Sunday, September 16, 2007

Dynamic Saturday


Today I was invited to join a new newspaper’s editorial advisory board, and I accepted. The children will be welcome at the meetings. In addition, I found out that a board position is opening up for the non-profit that runs the animal shelter, and I’m being encouraged to try to get myself in there. I would not be able to take the kids to monthly meetings, so I may have to decline, but we’ll see what I can figure out.

I was also officially given a second job title (along with a second pay rate) for another position at the company where I work as a publicist—WAH administrative assistant. We are also now talking of starting a women-created, women-focused publication (newspaper or the like) and I would be editor.

Today I’ve re-read 4 chapters about social deviance for my exam on Wednesday, and am planning to look into postmodernism more on my own time. Now I’m looking at a giant list of notes I made about today for this thread, and am typing while listening to “The History of Sex” on the History Channel.

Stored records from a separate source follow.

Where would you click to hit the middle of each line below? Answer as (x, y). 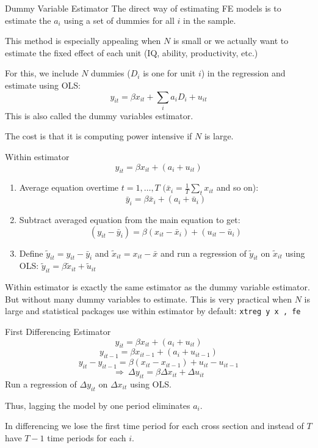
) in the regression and (243, 73)
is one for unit (169, 73)
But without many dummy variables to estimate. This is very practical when (148, 299)
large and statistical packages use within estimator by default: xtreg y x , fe (153, 311)
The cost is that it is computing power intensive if (99, 136)
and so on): (237, 187)
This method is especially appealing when (83, 41)
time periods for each (87, 437)
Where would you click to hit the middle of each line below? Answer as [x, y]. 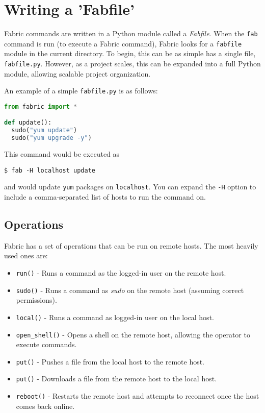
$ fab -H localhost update [50, 170]
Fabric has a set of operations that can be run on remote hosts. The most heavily [131, 245]
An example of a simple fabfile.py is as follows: [81, 91]
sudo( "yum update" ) [44, 130]
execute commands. [46, 344]
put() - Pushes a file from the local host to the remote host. [110, 361]
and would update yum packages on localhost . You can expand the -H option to [130, 187]
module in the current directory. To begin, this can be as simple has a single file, [130, 53]
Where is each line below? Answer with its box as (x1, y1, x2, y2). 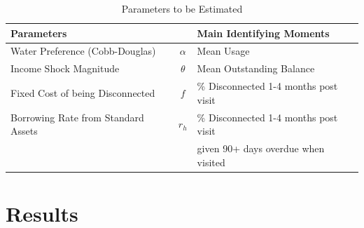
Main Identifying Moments (197, 25, 330, 40)
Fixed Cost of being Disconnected (10, 85, 155, 100)
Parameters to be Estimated (121, 1, 243, 15)
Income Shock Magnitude (10, 61, 120, 76)
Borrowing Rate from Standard (10, 109, 144, 124)
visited (197, 154, 225, 169)
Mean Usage (197, 43, 250, 58)
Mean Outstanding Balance (197, 61, 315, 76)
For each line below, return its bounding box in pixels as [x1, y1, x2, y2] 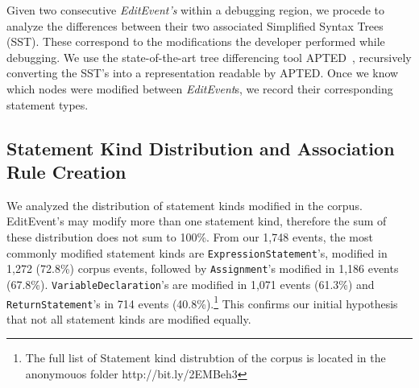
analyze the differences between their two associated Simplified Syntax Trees [6, 17, 384, 34]
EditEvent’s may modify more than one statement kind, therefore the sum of [6, 213, 387, 229]
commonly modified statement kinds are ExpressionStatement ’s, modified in [6, 244, 388, 261]
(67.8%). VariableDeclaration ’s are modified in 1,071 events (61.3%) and [6, 275, 375, 292]
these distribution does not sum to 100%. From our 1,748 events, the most [6, 228, 373, 245]
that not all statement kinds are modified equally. [6, 310, 251, 327]
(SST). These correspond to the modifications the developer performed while [6, 33, 385, 50]
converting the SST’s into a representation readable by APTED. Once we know [6, 64, 399, 81]
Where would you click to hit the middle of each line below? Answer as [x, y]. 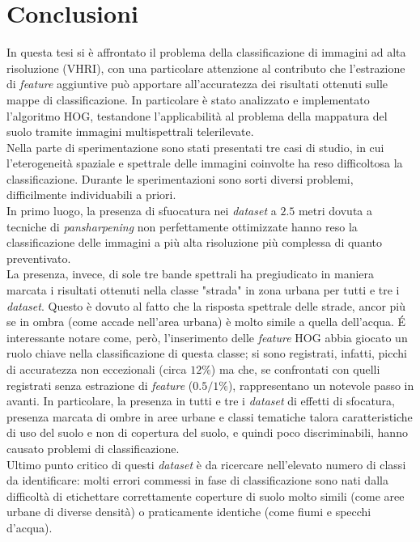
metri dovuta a [335, 211]
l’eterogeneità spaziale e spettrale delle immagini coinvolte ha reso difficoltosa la [205, 163]
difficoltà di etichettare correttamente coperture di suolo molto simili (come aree [206, 495]
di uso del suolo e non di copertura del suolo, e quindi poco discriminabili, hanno [207, 432]
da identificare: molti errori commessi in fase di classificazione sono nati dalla [197, 480]
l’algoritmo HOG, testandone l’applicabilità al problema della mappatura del [197, 115]
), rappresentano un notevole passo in [321, 385]
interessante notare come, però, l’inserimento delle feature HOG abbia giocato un [207, 337]
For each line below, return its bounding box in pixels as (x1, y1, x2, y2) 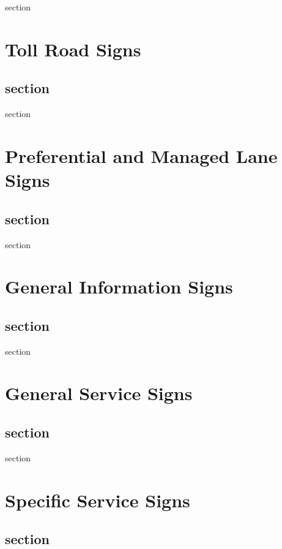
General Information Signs (5, 274, 233, 299)
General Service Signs (5, 381, 193, 406)
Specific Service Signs (5, 487, 190, 512)
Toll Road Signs (5, 36, 141, 61)
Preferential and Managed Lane (5, 143, 278, 168)
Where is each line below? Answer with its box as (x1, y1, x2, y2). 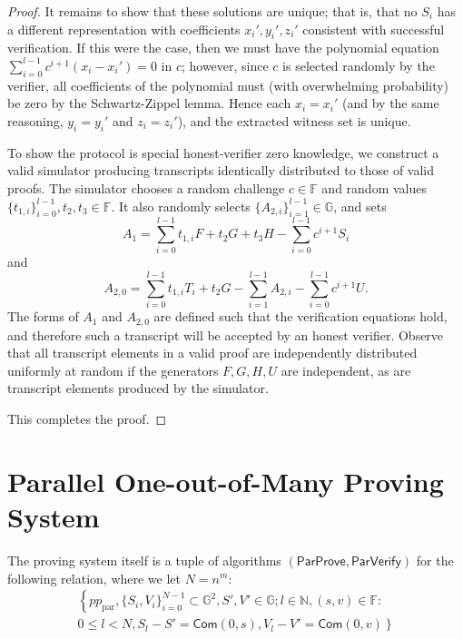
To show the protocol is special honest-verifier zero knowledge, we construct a (7, 143, 439, 162)
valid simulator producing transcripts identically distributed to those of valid (7, 161, 435, 180)
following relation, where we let (7, 568, 182, 587)
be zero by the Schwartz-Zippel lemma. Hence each (7, 93, 291, 113)
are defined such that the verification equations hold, (153, 307, 448, 326)
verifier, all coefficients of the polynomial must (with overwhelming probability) (7, 75, 449, 94)
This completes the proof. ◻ (7, 409, 167, 428)
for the (416, 550, 454, 569)
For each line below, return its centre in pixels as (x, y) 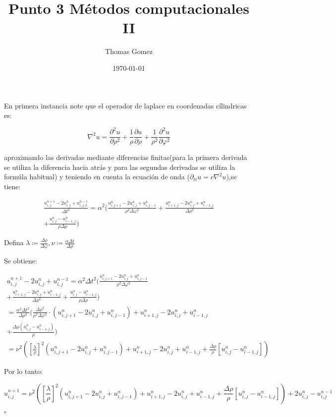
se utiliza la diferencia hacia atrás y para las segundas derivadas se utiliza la (120, 167)
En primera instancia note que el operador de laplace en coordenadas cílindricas (125, 105)
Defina (14, 242)
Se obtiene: (21, 261)
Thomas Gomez (129, 51)
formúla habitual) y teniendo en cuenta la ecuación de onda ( (97, 177)
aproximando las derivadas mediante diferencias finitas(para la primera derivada (126, 157)
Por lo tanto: (24, 371)
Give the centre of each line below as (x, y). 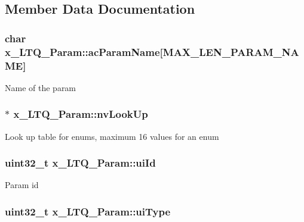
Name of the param (41, 87)
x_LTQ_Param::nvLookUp (81, 114)
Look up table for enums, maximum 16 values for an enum (112, 136)
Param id (22, 185)
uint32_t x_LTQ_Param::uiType (88, 211)
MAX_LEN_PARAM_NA (231, 51)
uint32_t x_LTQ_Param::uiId (80, 163)
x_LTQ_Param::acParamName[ (84, 51)
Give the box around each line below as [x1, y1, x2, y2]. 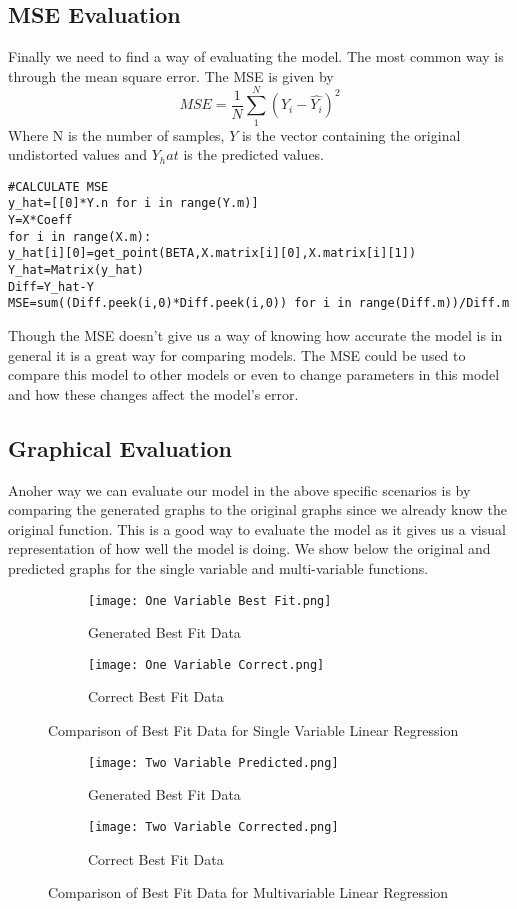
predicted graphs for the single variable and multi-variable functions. [8, 557, 429, 578]
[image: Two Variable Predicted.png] [88, 755, 339, 770]
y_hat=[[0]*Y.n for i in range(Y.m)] [8, 196, 259, 211]
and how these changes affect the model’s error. [8, 383, 299, 404]
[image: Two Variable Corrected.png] [88, 819, 339, 834]
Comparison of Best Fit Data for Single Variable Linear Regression [48, 720, 459, 740]
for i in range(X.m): [8, 229, 152, 244]
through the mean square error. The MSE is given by [8, 65, 334, 86]
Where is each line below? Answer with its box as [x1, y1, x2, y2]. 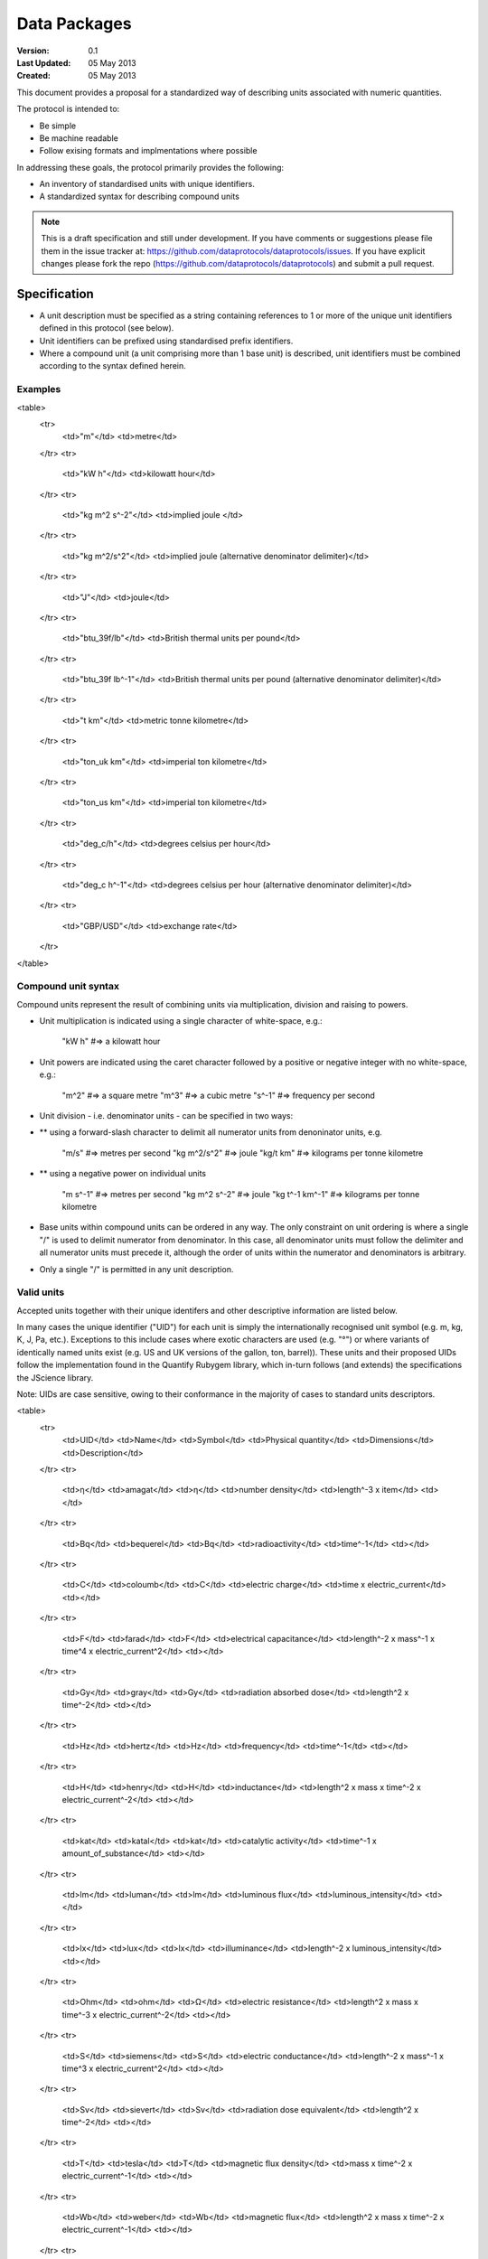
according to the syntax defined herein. [39, 361, 186, 371]
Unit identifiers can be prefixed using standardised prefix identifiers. [39, 335, 294, 346]
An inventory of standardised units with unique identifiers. [39, 179, 255, 190]
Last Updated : [16, 57, 71, 68]
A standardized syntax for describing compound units [39, 191, 239, 202]
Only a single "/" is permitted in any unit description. [39, 1263, 234, 1274]
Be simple [39, 120, 77, 131]
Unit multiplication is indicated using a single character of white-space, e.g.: [39, 1016, 323, 1026]

Can anyone say crazy beautiful life? :D


At the start of our day, Marian took several long walks with the dogs (one at a time), followed by an additional walk alone, where she filled a basket with a lot of crab-apples; more than eve before. When she finally came in for good, Leo cried a bit and told her how much he had missed her. They gave each other giant hugs and she took him under he wing for her next project. Together they chopped up fruit and made two fruit salads—one “apple salad” with small pieces of red apples mixed with crab-apple pieces, and another with crab-apples, red apples, bananas, and grapes. Guess what we all had for morning snack and a side-dish at lunch? ;)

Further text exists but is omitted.